The MESSENGER (Mercury Surface, Space Environment, Geochemistry and Ranging) spacecraft will make its very first flyby of the planet on January 14th at 2:04 EST. It will pass within 200 kilometers (124 miles) of the surface. During the flyby it will be taking images and scientific measurements of the planet’s features.

The data it will be taking this time around will complement the measurements it will make when finally in orbit. MESSENGER will map the composition of Mercury’s surface, capture images at a resolution of hundreds of meters, and measure the structure of the planet’s magnetosphere and magnetic and gravitational fields.

Monday’s flyby will be the first time a spacecraft has visited Mercury in 33 years, since Mariner 10 did a series of flybys in the mid-1970s. During that mission, the spacecraft only imaged one hemisphere of the planet. MESSENGER will complete the picture, so to speak, by taking close-up images for the very first time of the other hemisphere.

The flyby will allow the spacecraft to map several features of Mercury that it will not be able to measure when in orbit, such as the magnetotail – the drawn out tail of the planet’s magnetosphere as it travels through space. It will also take over 1,200 images of the planet.
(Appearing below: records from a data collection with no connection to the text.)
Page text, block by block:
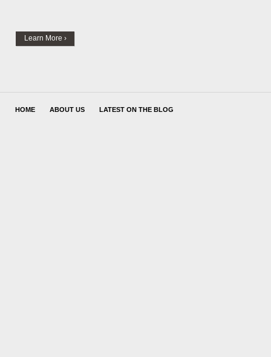
Learn More ›
HOME ABOUT US LATEST ON THE BLOG
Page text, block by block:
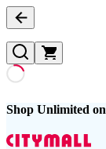
Shop Unlimited on
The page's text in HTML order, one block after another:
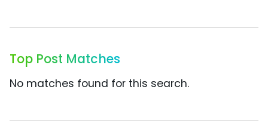
Top Post Matches
No matches found for this search.
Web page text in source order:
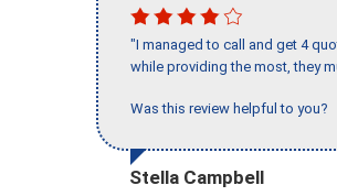
"I managed to call and get 4
while providing the most, they
Was this review helpful to you?
Stella Campbell
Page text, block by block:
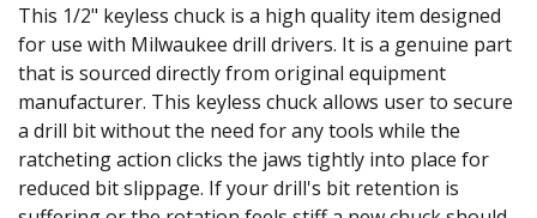
This 1/2" keyless chuck is a high quality item designed
for use with Milwaukee drill drivers. It is a genuine part
that is sourced directly from original equipment
manufacturer. This keyless chuck allows user to secure
a drill bit without the need for any tools while the
ratcheting action clicks the jaws tightly into place for
reduced bit slippage. If your drill's bit retention is
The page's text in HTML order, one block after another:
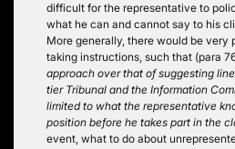
difficult for the representative to
what he can and cannot say to his
More generally, there would be very
taking instructions, such that (para
approach over that of suggesting
tier Tribunal and the Information
limited to what the representative
position before he takes part in the
event, what to do about
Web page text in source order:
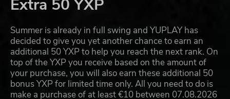
Extra 50 YXP
Summer is already in full swing and YUPLAY has
decided to give you yet another chance to earn an
additional 50 YXP to help you reach the next rank. On
top of the YXP you receive based on the amount of
your purchase, you will also earn these additional 50
bonus YXP for limited time only. All you need to do is
make a purchase of at least €10 between 07.08.2026
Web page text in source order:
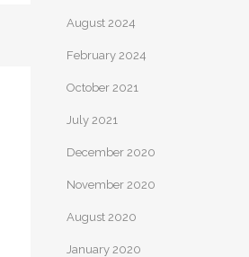
August 2024
February 2024
October 2021
July 2021
December 2020
November 2020
August 2020
January 2020
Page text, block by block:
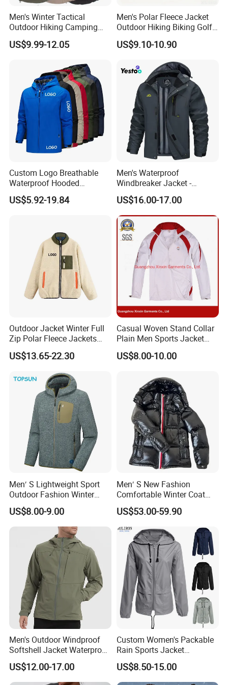
Men's Winter Tactical
Outdoor Hiking Camping
Waterproof Softshell
Hooded Fleece Jacket
US$9.99-12.05
Men's Polar Fleece Jacket
Outdoor Hiking Biking Golf
Camping Tourism Winter
Warm Jacket
US$9.10-10.90
Custom Logo Breathable
Waterproof Hooded
Softshell Sports Wear
Workwear Hiking Men's Rain
US$5.92-19.84
Men's Waterproof
Windbreaker Jacket -
Lightweight Detachable
Hood for Outdoor Sports
US$16.00-17.00
Outdoor Jacket Winter Full
Zip Polar Fleece Jackets
Casual Stand Collar
US$13.65-22.30
Casual Woven Stand Collar
Plain Men Sports Jacket
Uniform Custom Waterproof
Sport Wear Clothes (J493)
US$8.00-10.00
Men′ S Lightweight Sport
Outdoor Fashion Winter
Warm Polar Fleece Running
Jacket Hooded Full Zip
Hiking Jacket
US$8.00-9.00
Men′ S New Fashion
Comfortable Winter Coat
Plus Size White Duck Down
Warm Down Coat Down
Jacket - Clothing and
Clothes Price
US$53.00-59.90
Men's Outdoor Windproof
Softshell Jacket Waterproof
Breathable Hooded Hiking
Jacket for Men
US$12.00-17.00
Custom Women's Packable
Rain Sports Jacket
Lightweight Waterproof
Raincoat with Hood Outdoor
Rain Gear Travel Hiking
US$8.50-15.00
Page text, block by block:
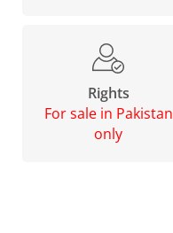
Rights
For sale in Pakistan
only
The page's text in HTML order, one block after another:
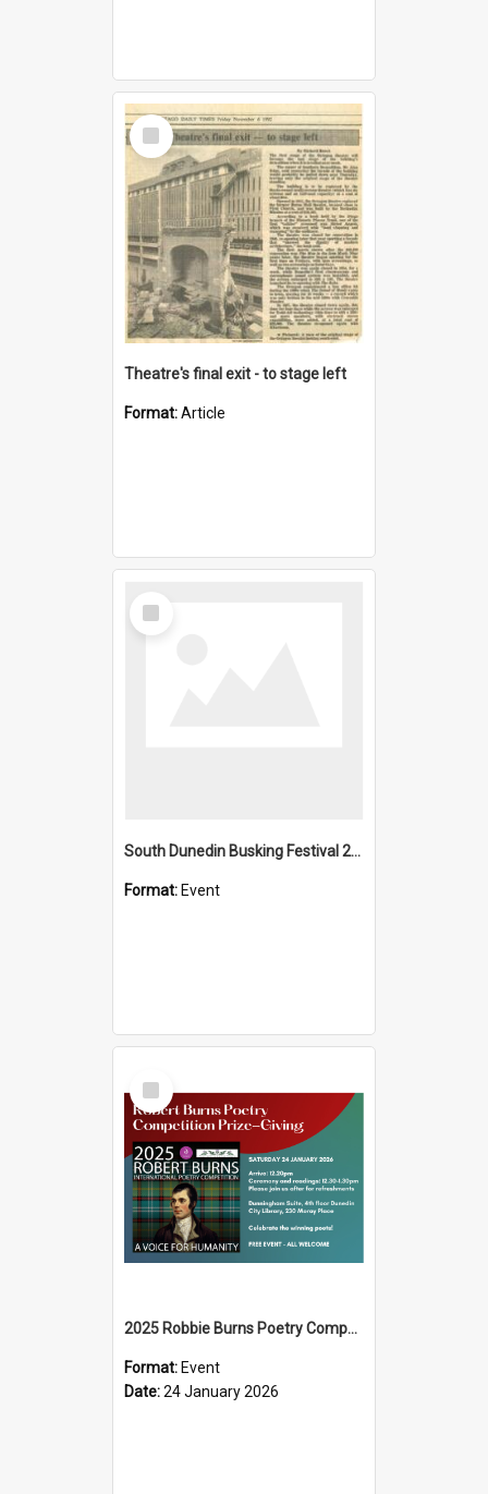
Select
Item
Theatre's final exit - to stage left
Format:Article
Select
Item
South Dunedin Busking Festival 2018
Format: Event
Select
Item
2025 Robbie Burns Poetry Competition Prizegiving
Format: Event
Date:24 January 2026
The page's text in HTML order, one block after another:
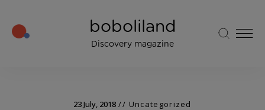
boboliland
Discovery magazine
23 July, 2018 Uncategorized
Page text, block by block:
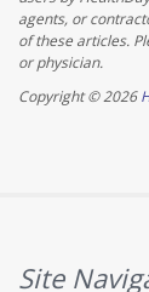
agents, or
of these articles.
or physician.
Copyright © 2026
Site
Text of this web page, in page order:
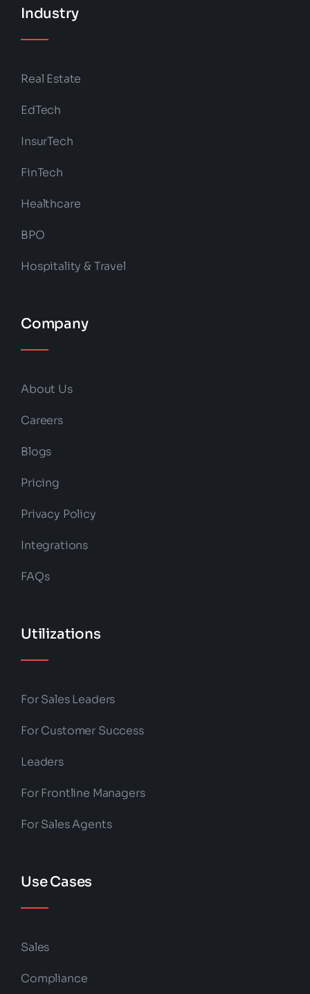
Industry
Real Estate
EdTech
InsurTech
FinTech
Healthcare
BPO
Hospitality & Travel
Company
About Us
Careers
Blogs
Pricing
Privacy Policy
Integrations
FAQs
Utilizations
For Sales Leaders
For Customer Success
Leaders
For Frontline Managers
For Sales Agents
Use Cases
Sales
Compliance
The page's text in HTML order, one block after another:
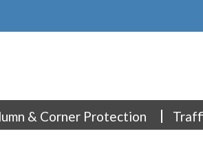
& Corner Protection
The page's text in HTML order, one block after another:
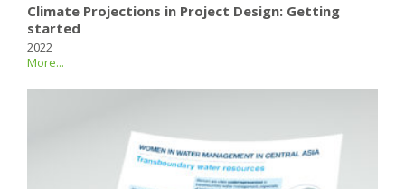
Climate Projections in Project Design: Getting
started
2022
More...

MESSENGER was launched in August of 2004, and has been making its way to Mercury by a number of different flybys of the Earth and Venus. The journey, though, is far from over. The spacecraft will make two more flybys of Mercury in October 2008 and September 2009, finally settling into orbit of the planet in March 2011.

It will then start a yearlong comprehensive study with its seven scientific instruments. When the journey is over, it will have traveled 4.9 billion miles (7.9 billion kilometers).